It was Grandfather’s Day at the local elementary school, and that inimitable gift of God, a grandson, had staked his claim on me. Other things could be postponed. The real priority that day was Billy. So I found myself sitting in a seat entirely too small for me, in a room smelling of pencil grindings and sweat, surrounded by ten-year-olds and their teachers.

As I looked around and listened, Billy’s classroom sparked memories of my own days in what we used to call “grammar school.” And as I recalled pranks (others’, of course) involving pigtails and inkwells, two important truths came to mind. One was the absolute genius of a good fifth-grade teacher. She seemed to be able to take almost anything from the creation about her and use it for an object lesson. The most commonplace things became the means of opening up the world of knowledge to a child.

A second truth I recalled was the thrill of learning. The light in Billy’s eye and the shine on his face as he shared some of his discoveries with me was enough to bring elation to the toughest old grandfather’s heart. A good teacher can make one see; and when one sees, it is always satisfying.

My return to this wonderful world of chalk dust and times-tables resurrected a line of thought that started long ago and has become more impressive to me as the years have passed: God really must be the fifth-grade teacher of all fifth-grade teachers.

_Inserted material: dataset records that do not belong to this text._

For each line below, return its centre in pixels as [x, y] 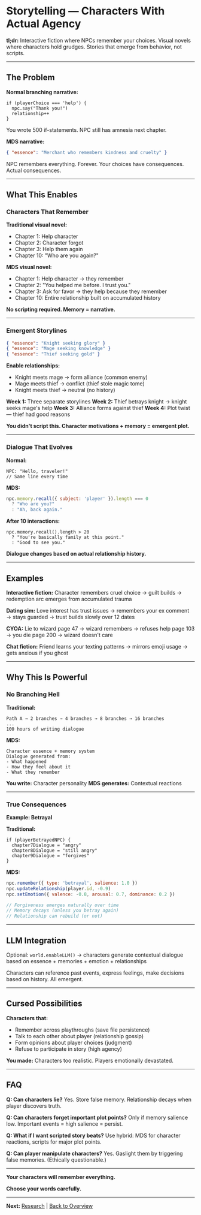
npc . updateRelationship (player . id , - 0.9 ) [59, 888]
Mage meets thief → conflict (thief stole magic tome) [80, 384]
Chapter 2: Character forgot [49, 243]
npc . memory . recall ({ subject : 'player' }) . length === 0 [77, 499]
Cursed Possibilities [44, 1004]
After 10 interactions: [33, 521]
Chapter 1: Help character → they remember [69, 279]
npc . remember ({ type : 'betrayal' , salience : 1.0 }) [72, 883]

That conviction began when I first tried to dig out a better understanding of the Gospels, particularly John. In these books documenting our Lord’s ministry, Jesus seemed able to find materials anywhere with which to enlighten his hearers: the water drawn from the well to quench their thirst at journey’s end; the bread from which they made their meal; the vine with its branches so ever present in that world and so vital to their lives; the gate of the sheepfold and particularly the shepherd who led his flock out for pasture and in for safety; the very light that encompassed all by day and even the darkness that clothed their world at night; the seasons that came and went and the soils the Palestinian farmers worked. The whole of creation seemed compatible to his purposes. As the ultimate fifth-grade teacher, the Son of God found object lessons everywhere.

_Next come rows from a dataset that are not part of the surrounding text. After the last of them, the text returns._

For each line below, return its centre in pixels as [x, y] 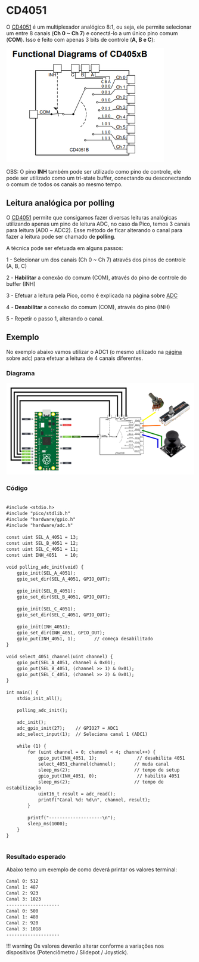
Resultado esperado [36, 856]
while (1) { [32, 746]
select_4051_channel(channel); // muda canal [103, 764]
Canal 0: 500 [22, 911]
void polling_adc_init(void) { [45, 567]
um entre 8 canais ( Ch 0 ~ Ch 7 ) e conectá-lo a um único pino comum [92, 33]
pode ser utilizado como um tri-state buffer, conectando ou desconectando [99, 178]
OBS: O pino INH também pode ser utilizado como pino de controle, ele [94, 171]
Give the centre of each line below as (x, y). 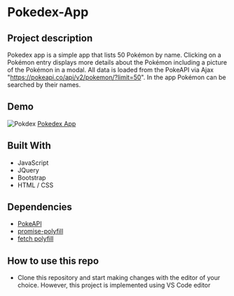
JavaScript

Like any good teacher, Jesus also drew his lessons from human relationships. He spoke of the king and his kingdom, masters and their servants, judges and those judged. A marriage became the symbol of his relationship with the church. He seemed to be most at home with the family, its members and its processes, as a special pedagogical device. He took the world we see and lifted our vision to the world we can’t see. He took the things of time and made them pointers to the eternal. And he could start anywhere.

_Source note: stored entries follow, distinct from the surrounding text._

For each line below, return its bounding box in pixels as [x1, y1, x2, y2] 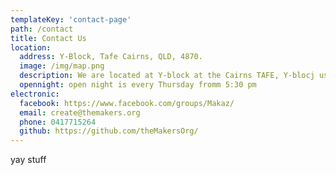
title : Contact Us [10, 33, 87, 43]
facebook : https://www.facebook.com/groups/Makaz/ [19, 98, 235, 108]
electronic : [10, 89, 60, 99]
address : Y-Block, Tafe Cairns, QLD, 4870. [19, 52, 203, 62]
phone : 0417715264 [19, 117, 97, 127]
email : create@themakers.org [19, 107, 141, 118]
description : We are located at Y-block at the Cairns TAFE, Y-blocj [19, 71, 315, 81]
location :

But it was more than a teacher’s creative imagination that led Jesus to see the connection between creation and eternity. The compatibility of the world with his purposes is part of God’s great plan to redeem his people. The world he made so perfectly fit his character that when he was here, he could use it to teach us. His pedagogical concerns did not originate when he called the twelve.

That, of course, would mean that all of creation was made in such a way that with open eyes and the Holy Spirit’s leading, we can see God’s nature through it. But so many times we miss those object lessons, or see them too dimly to learn anything, which may have inspired these words of the great hymn writer, Charles Wesley:

Long my imprisoned spirit lay

Fast bound in sin and nature’s night.

Thine eye diffused a quickening ray,

I woke, the dungeon flamed with light;

My chains fell off, my heart was free;

I rose, went forth, and followed Thee.

We, too, are often imprisoned by “nature’s night” and desperately need a quickening ray and a flaming light. Lately I have found myself asking God for more light. And for more fifth-grade teachers.